Hi pytorch guys,
I bumped into an issue that if I set torch.backends.cudnn.benchmark = True in pytorch 2.x and an almost full GPU memory-sized tensor is used, the first backward() function takes too long. It is okay when I use pytorch 1.x.
Below is my test code.
import time
import torch
import torch.backends
import torch.backends.cudnn
from torchvision.models import resnet18
torch.backends.cudnn.benchmark = True
print(f'torch: {torch.__version__}')
print(f'{torch.backends.cudnn.benchmark=}')

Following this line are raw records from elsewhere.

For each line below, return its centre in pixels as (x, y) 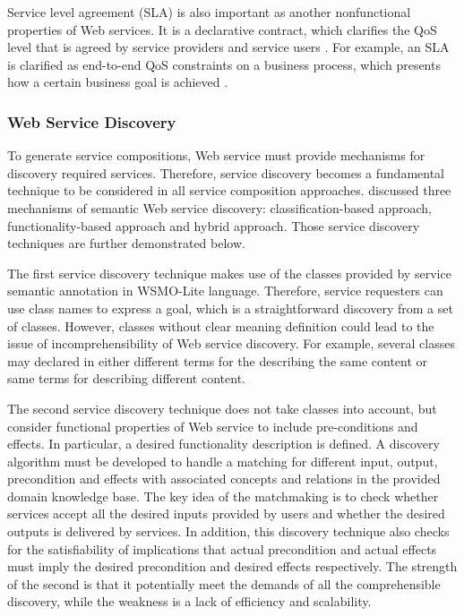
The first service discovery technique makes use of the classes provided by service (229, 273)
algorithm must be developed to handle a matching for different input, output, (223, 461)
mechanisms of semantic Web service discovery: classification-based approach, (219, 207)
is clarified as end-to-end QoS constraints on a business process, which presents (224, 64)
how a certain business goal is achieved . (118, 82)
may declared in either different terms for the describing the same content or (218, 360)
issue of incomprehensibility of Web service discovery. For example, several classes (231, 343)
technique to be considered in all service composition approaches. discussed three (229, 190)
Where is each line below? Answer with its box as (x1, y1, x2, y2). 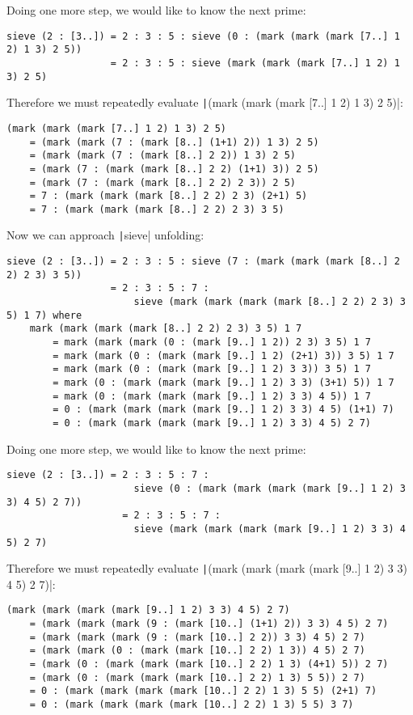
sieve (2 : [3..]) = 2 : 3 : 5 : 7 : (6, 469, 209, 481)
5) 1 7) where (6, 309, 82, 321)
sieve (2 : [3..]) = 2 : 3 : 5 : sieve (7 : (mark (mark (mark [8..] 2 (6, 256, 400, 268)
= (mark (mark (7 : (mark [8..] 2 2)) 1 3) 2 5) (29, 150, 296, 162)
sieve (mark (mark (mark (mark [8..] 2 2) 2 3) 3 (133, 296, 406, 308)
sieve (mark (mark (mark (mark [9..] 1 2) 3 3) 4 (133, 522, 406, 535)
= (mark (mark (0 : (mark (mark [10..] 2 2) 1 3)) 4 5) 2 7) (29, 645, 365, 657)
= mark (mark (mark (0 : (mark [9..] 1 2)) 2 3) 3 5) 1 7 (53, 336, 372, 349)
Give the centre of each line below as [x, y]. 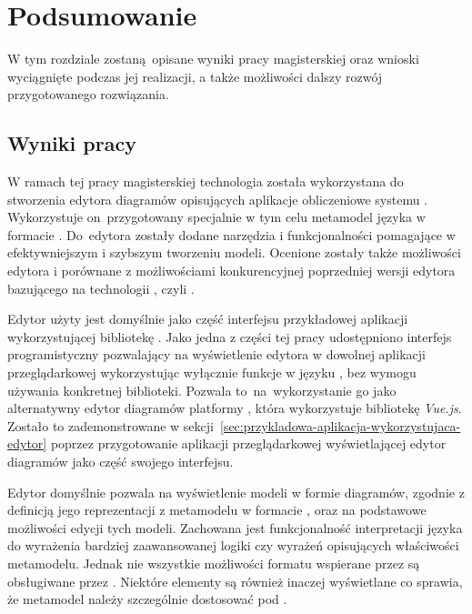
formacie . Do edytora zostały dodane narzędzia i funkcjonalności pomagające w [231, 234]
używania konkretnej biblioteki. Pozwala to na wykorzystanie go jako [202, 390]
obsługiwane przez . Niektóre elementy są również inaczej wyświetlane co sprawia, [235, 581]
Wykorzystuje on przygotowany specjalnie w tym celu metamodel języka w [216, 217]
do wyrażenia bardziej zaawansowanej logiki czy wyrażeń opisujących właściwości [233, 545]
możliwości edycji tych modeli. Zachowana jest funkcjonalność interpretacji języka [235, 527]
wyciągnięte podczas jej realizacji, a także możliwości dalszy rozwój [195, 76]
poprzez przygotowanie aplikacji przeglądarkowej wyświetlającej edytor [248, 443]
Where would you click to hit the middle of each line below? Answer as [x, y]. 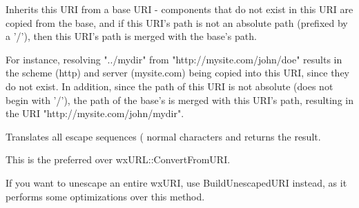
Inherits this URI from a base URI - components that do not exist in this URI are [179, 9]
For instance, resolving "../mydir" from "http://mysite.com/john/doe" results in [174, 59]
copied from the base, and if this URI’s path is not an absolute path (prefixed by [177, 22]
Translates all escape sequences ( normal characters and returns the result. [163, 136]
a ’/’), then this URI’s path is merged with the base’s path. [131, 36]
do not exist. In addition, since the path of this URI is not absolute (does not [169, 86]
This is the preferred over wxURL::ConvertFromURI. [118, 159]
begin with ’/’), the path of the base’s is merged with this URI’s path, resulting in [179, 100]
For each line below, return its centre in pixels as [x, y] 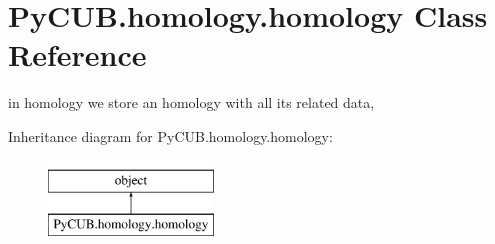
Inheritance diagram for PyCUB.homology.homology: [170, 135]
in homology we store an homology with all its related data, [191, 102]
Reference [77, 54]
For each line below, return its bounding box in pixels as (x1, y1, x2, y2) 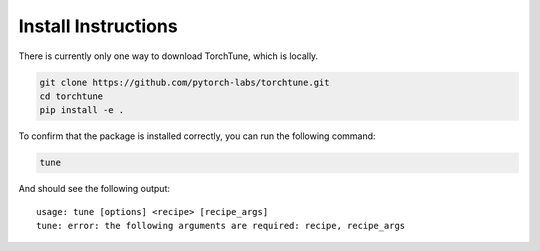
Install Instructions (18, 15, 179, 37)
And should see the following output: (18, 183, 170, 195)
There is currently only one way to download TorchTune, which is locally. (18, 50, 319, 62)
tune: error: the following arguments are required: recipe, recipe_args (36, 220, 406, 232)
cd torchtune (39, 90, 104, 102)
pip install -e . (39, 105, 125, 116)
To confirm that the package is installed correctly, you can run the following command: (18, 130, 376, 142)
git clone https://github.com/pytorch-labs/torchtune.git (39, 76, 330, 88)
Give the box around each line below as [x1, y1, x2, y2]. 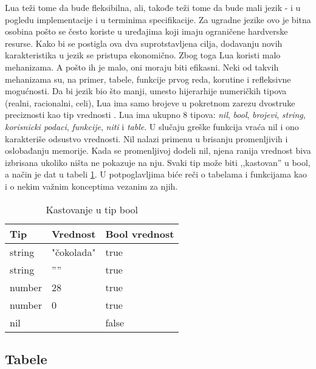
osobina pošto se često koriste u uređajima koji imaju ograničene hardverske [5, 25, 288, 38]
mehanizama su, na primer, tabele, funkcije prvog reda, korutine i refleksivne [5, 72, 291, 85]
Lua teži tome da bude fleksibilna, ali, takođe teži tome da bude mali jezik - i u [5, 1, 301, 13]
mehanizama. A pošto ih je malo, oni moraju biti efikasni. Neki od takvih [5, 60, 279, 73]
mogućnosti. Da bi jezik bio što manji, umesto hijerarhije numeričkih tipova [5, 84, 287, 97]
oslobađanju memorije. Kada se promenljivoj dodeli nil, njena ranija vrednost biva [5, 144, 311, 157]
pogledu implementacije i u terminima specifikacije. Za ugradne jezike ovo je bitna [5, 13, 311, 26]
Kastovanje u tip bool [46, 202, 139, 216]
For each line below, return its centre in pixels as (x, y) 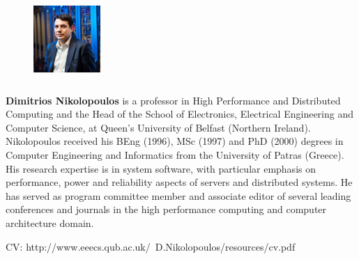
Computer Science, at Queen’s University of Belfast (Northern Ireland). (158, 127)
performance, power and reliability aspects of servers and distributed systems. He (179, 182)
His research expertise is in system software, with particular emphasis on (161, 168)
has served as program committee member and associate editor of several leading (178, 195)
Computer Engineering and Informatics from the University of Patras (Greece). (175, 154)
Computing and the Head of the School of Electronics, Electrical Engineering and (179, 114)
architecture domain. (50, 222)
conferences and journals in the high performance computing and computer (166, 209)
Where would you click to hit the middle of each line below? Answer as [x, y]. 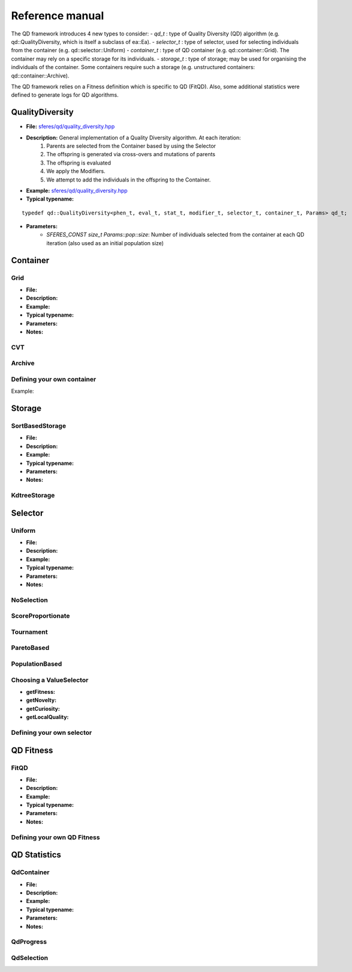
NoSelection [29, 600]
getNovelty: [41, 700]
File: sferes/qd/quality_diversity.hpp [70, 127]
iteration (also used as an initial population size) [105, 243]
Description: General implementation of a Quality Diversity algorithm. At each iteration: [133, 138]
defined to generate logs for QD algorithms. [65, 95]
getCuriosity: [43, 708]
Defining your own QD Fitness [55, 837]
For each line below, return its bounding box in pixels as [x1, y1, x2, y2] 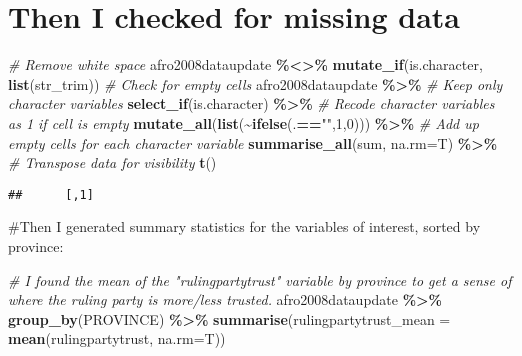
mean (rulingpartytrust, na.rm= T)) [8, 328, 226, 349]
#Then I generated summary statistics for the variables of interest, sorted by [8, 216, 481, 237]
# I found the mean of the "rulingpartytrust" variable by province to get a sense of [8, 269, 512, 290]
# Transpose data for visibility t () [8, 152, 217, 173]
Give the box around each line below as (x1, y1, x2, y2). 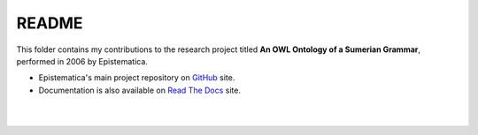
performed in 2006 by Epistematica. (16, 56, 148, 66)
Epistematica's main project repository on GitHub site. (38, 72, 235, 83)
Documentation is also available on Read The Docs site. (38, 85, 242, 95)
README (16, 13, 83, 33)
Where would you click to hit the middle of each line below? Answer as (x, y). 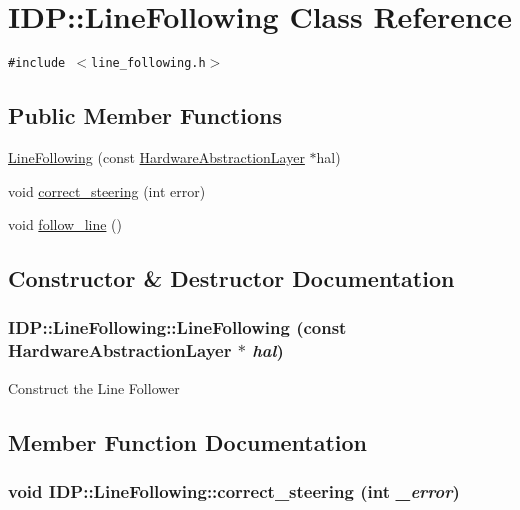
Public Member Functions (145, 115)
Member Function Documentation (188, 441)
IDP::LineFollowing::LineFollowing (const (177, 327)
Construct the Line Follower (94, 387)
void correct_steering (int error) (107, 190)
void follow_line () (65, 224)
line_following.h (148, 63)
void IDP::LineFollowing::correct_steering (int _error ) (234, 490)
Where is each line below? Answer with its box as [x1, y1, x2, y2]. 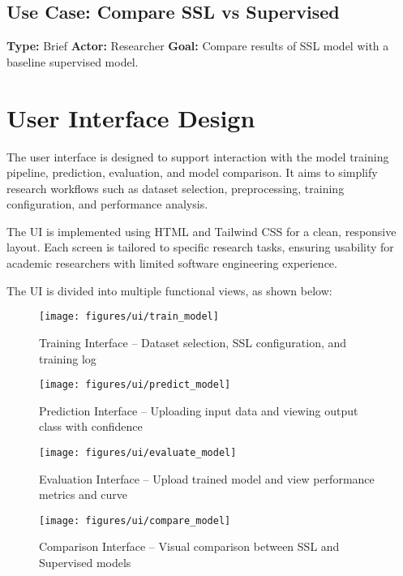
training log [39, 350, 96, 367]
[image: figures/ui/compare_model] [39, 514, 231, 527]
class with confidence [39, 418, 143, 435]
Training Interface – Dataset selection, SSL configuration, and [39, 333, 347, 350]
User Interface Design [6, 101, 255, 134]
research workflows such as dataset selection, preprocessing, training [6, 179, 345, 196]
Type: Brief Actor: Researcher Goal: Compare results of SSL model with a [6, 37, 389, 54]
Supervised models [39, 554, 131, 571]
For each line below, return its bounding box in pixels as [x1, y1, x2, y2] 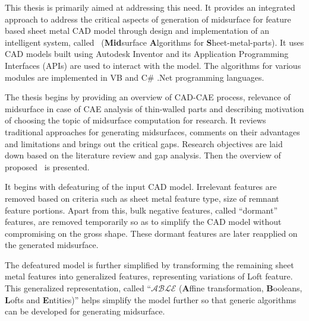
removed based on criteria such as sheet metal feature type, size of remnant [5, 192, 279, 204]
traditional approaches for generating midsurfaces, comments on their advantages [5, 125, 300, 138]
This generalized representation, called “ [5, 282, 152, 294]
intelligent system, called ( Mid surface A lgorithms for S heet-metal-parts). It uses [5, 36, 304, 48]
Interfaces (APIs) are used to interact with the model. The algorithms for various [5, 59, 301, 71]
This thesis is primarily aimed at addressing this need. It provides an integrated [5, 1, 295, 13]
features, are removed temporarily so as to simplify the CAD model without [5, 215, 282, 228]
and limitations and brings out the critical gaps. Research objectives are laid [5, 137, 283, 150]
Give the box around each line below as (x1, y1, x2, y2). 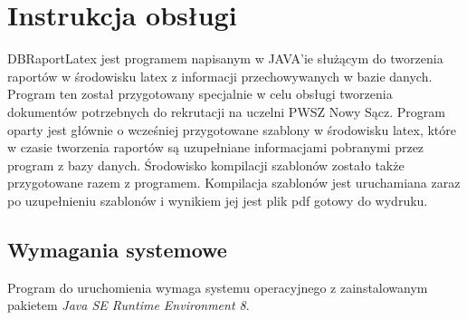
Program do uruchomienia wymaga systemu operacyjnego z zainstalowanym (7, 277, 428, 296)
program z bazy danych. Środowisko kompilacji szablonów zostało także (7, 155, 405, 174)
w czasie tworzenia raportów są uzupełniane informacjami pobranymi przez (7, 138, 424, 157)
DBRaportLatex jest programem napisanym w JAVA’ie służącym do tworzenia (7, 49, 443, 68)
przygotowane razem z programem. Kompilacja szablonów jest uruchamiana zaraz (7, 173, 461, 192)
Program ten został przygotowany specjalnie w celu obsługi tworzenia (7, 84, 393, 103)
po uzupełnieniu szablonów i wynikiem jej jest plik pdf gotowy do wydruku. (7, 190, 428, 209)
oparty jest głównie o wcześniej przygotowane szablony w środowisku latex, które (7, 120, 456, 139)
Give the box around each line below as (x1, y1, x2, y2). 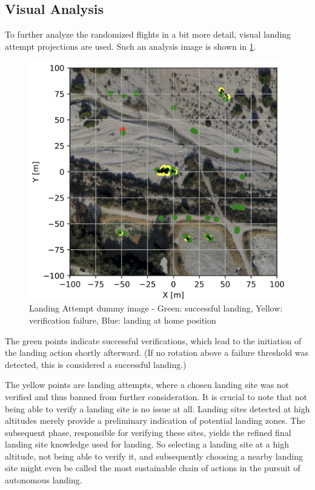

device = torch.device('cuda:0')
model = resnet18().to(device)
# Loss function.
criterion = torch.nn.CrossEntropyLoss()
model.train()
image = torch.rand((5, 3, 2048, 2048))
labels = torch.randint(0, 1, (5,))
image = image.to(device)
labels = labels.to(device)
# Forward pass.
outputs = model(image)
# Calculate the loss.
loss = criterion(outputs, labels)
# Backpropagation
start = time.time()
loss.backward()
print(f'Backward time: {time.time() - start}')
My GPU is RTX 3080 and bigger than (5, 3, 2048, 2048) tensor generates OOM.
pytorch 1.13.1, benchmark false
torch: 1.13.1+cu117
torch.backends.cudnn.benchmark=False
Backward time: 0.6044294834136963
pytorch 1.13.1, benchmark true
torch: 1.13.1+cu117
torch.backends.cudnn.benchmark=True
Backward time: 1.2438836097717285
pytorch 2.4.1, benchmark false
torch: 2.4.1+cu118
torch.backends.cudnn.benchmark=False
Backward time: 0.3900582790374756
pytorch 2.4.1, benchmark true
torch: 2.4.1+cu118
torch.backends.cudnn.benchmark=True
Backward time: 17.757819414138794
Is there any changes in the cudnn benchmark behavior since pytorch 2.x?